Data extracted from a collection
::::::::

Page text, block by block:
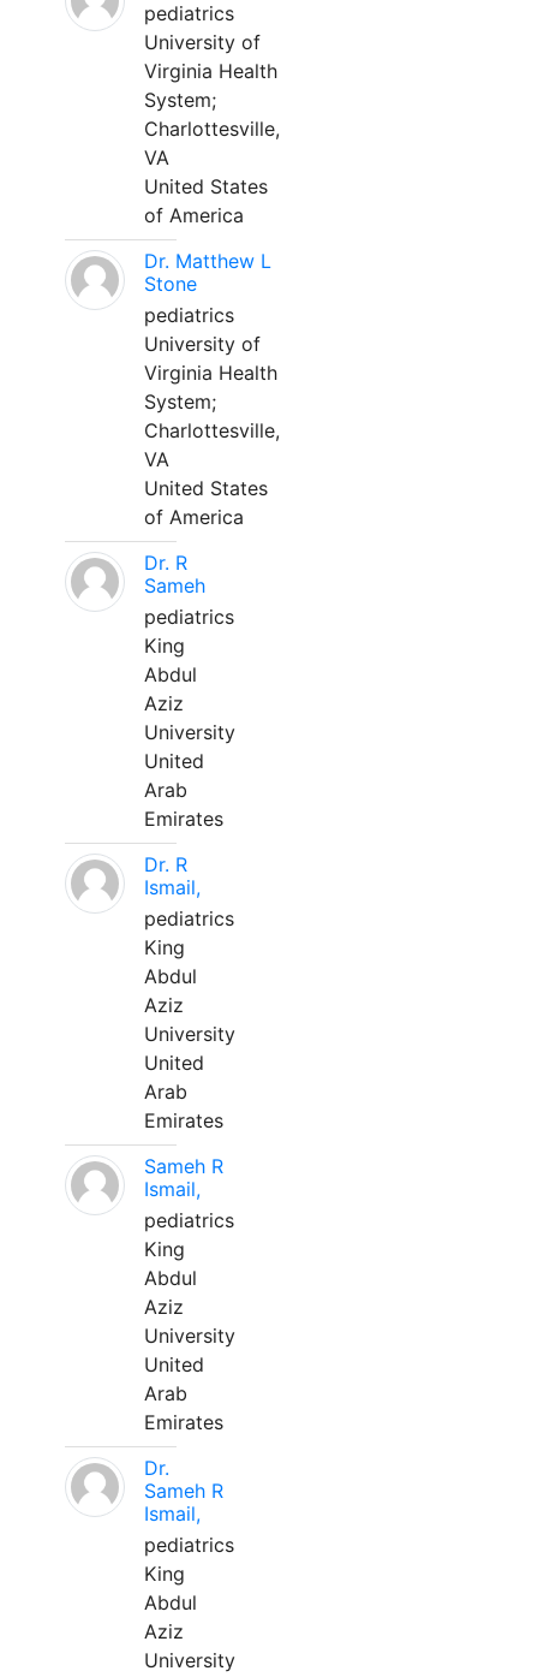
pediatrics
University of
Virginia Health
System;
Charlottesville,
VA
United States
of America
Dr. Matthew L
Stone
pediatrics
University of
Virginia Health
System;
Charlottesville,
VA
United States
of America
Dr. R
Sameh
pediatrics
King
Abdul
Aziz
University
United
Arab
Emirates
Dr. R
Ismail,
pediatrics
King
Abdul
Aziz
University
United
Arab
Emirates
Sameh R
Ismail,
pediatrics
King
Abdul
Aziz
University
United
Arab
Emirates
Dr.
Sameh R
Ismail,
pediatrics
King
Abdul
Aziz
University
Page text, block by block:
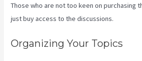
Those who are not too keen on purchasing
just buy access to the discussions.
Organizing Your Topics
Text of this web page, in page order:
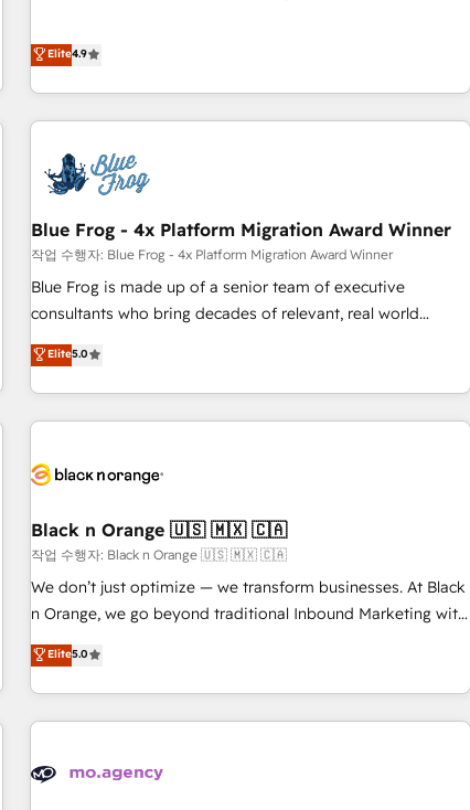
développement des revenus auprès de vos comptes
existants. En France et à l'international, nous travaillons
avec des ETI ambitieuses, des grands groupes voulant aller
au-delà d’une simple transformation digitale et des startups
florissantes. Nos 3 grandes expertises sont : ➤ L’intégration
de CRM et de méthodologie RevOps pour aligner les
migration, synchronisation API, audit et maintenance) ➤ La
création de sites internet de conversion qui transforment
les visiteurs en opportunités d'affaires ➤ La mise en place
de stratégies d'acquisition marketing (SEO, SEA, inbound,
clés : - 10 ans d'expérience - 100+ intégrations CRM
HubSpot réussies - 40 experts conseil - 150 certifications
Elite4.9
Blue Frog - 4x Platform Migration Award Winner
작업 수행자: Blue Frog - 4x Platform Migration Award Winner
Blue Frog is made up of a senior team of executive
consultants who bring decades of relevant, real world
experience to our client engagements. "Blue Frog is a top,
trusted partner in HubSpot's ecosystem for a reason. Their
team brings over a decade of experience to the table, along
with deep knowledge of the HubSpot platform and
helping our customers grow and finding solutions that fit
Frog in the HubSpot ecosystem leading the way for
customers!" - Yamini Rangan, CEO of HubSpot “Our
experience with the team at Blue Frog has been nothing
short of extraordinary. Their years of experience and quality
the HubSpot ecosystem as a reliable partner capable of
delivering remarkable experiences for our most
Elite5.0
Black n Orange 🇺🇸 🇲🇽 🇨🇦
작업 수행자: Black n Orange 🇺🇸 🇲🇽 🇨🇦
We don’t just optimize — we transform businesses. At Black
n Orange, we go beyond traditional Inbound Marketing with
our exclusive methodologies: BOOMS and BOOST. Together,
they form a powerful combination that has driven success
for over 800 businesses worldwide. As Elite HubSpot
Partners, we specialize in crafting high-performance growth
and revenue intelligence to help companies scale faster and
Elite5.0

::::::::

▶ [EXERCISE AIM]:
Taking the entries above, write out exactly the lines starting with the line containing "with deep knowledge" and going on through the line containing "the HubSpot ecosystem as", both included, and nothing else.

▶ [SOLUTION TO THIS EXERCISE]:
with deep knowledge of the HubSpot platform and
helping our customers grow and finding solutions that fit
Frog in the HubSpot ecosystem leading the way for
customers!" - Yamini Rangan, CEO of HubSpot “Our
experience with the team at Blue Frog has been nothing
short of extraordinary. Their years of experience and quality
the HubSpot ecosystem as a reliable partner capable of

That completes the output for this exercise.